## Records from a data source
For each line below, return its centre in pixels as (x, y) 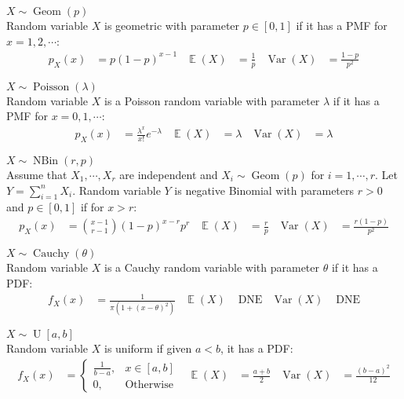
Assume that (37, 174)
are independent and (169, 174)
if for (92, 207)
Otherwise (149, 384)
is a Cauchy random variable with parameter (212, 267)
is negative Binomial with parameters (264, 190)
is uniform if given (148, 348)
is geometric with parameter (172, 25)
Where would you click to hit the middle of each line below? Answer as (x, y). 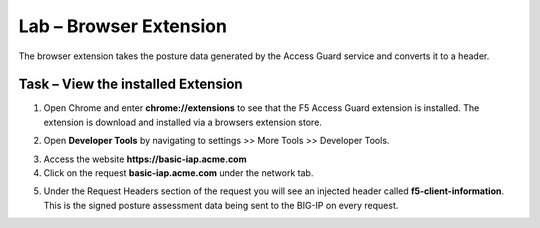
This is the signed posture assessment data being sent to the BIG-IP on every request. (221, 205)
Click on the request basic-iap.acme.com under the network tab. (178, 173)
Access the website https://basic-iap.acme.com (145, 159)
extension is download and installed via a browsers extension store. (182, 122)
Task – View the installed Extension (131, 84)
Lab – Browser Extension (122, 26)
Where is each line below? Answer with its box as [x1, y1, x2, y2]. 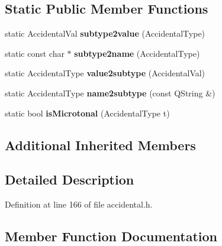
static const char [5, 47, 65, 59]
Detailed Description [5, 170, 134, 189]
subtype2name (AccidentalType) [74, 47, 200, 59]
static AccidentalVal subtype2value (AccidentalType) [5, 27, 205, 40]
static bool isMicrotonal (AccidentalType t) [5, 106, 170, 119]
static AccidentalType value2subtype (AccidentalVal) [5, 67, 205, 79]
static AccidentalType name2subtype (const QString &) [5, 86, 215, 99]
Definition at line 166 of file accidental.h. [5, 198, 153, 211]
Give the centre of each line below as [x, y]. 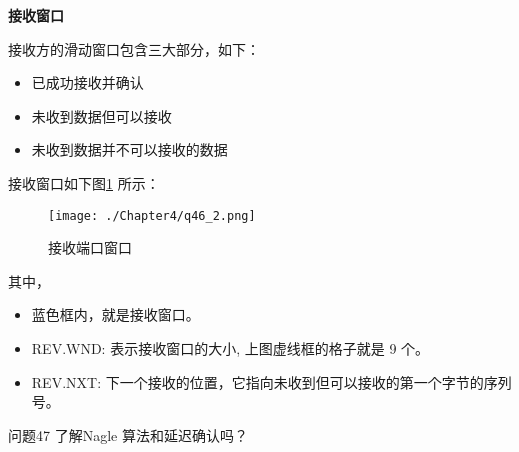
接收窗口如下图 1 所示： [84, 182]
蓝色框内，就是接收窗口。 [115, 314]
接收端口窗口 [90, 247]
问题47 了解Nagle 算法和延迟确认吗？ [128, 434]
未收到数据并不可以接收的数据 [129, 149]
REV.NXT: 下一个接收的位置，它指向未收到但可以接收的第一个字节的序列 [271, 381]
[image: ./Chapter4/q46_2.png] [152, 215]
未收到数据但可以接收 [101, 115]
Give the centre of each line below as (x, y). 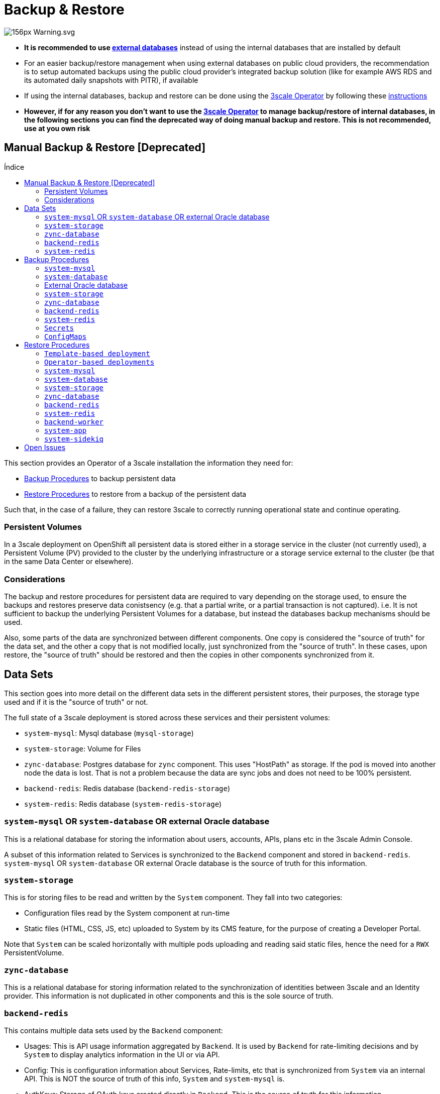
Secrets (59, 328)
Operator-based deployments (99, 362)
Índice (14, 167)
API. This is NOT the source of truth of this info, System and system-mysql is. (154, 1078)
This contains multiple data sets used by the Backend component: (114, 1030)
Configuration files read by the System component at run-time (127, 913)
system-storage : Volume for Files (83, 748)
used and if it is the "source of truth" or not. (76, 702)
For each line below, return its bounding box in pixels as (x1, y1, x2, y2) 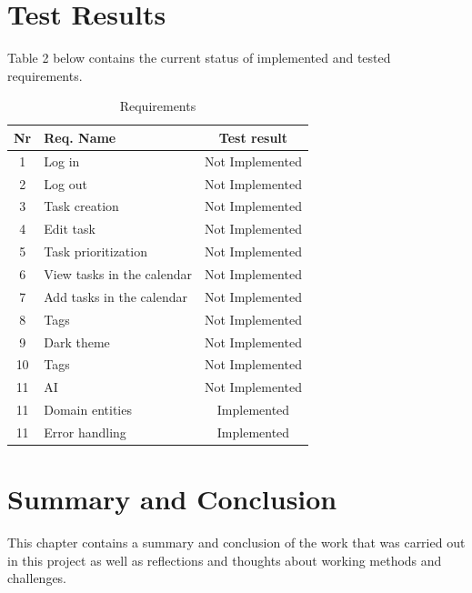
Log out (44, 174, 87, 193)
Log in (44, 151, 80, 170)
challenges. (7, 568, 67, 588)
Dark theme (44, 332, 110, 351)
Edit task (44, 219, 95, 238)
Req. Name (44, 127, 116, 146)
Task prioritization (44, 242, 147, 261)
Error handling (44, 422, 126, 441)
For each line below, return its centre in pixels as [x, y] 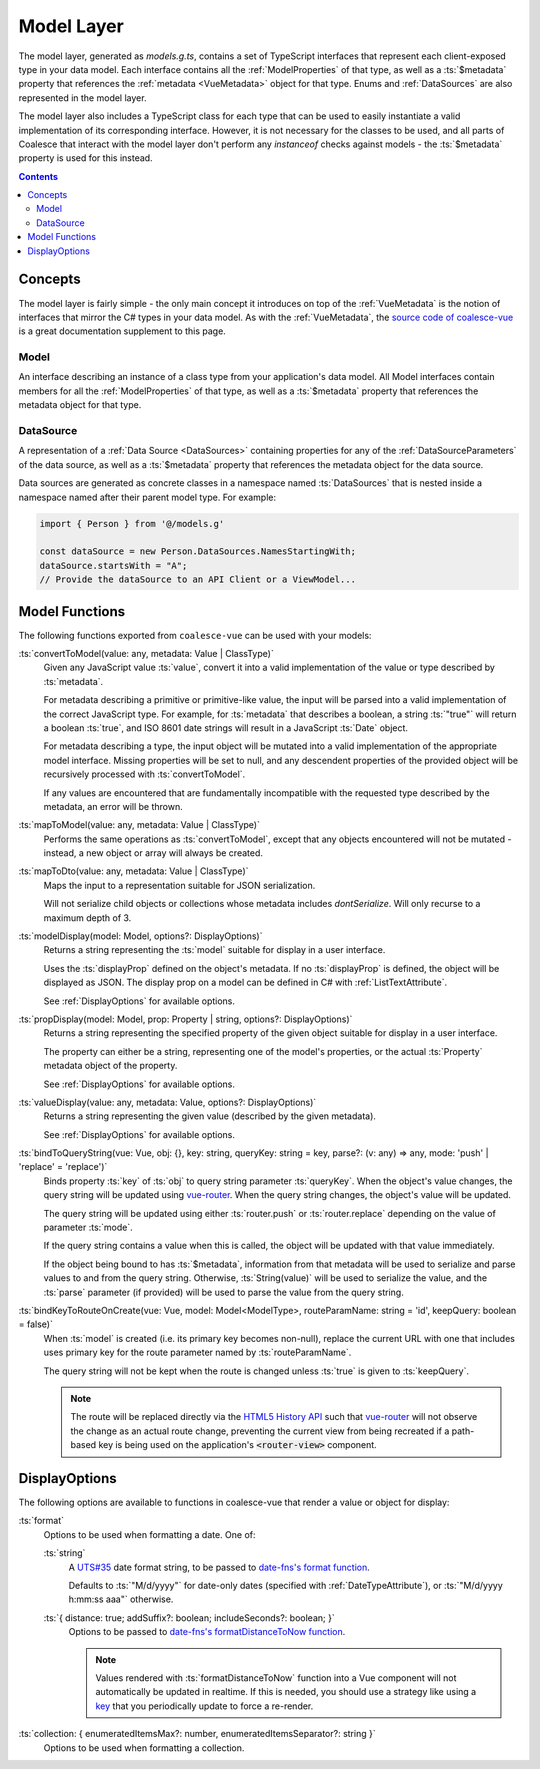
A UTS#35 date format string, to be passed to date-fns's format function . [219, 1567]
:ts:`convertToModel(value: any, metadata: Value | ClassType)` [146, 653]
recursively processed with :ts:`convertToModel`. [144, 774]
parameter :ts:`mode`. [88, 1227]
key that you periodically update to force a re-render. [204, 1706]
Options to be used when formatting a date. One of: [149, 1534]
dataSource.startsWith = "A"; [113, 565]
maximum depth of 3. [87, 917]
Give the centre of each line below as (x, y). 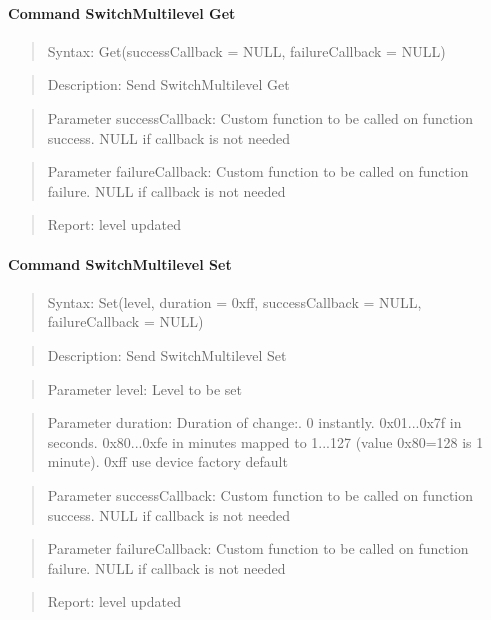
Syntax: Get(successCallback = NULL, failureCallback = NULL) (246, 50)
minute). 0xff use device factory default (167, 461)
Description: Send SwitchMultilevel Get (168, 84)
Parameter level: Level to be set (144, 388)
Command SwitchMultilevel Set (120, 263)
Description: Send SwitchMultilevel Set (167, 354)
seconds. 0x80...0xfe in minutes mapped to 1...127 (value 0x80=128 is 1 (265, 441)
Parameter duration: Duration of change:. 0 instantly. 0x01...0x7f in (254, 422)

## Work item
Once the line containing "is geometric with parameter (172, 25)" has been located, transcribe exactly and only every line from the first line of the entries through it, excluding pictures.

## Task response
For each line below, return its centre in pixels as (x, y) 
Assume that (37, 174)
are independent and (169, 174)
if for (92, 207)
Otherwise (149, 384)
is a Cauchy random variable with parameter (212, 267)
is negative Binomial with parameters (264, 190)
is uniform if given (148, 348)
is geometric with parameter (172, 25)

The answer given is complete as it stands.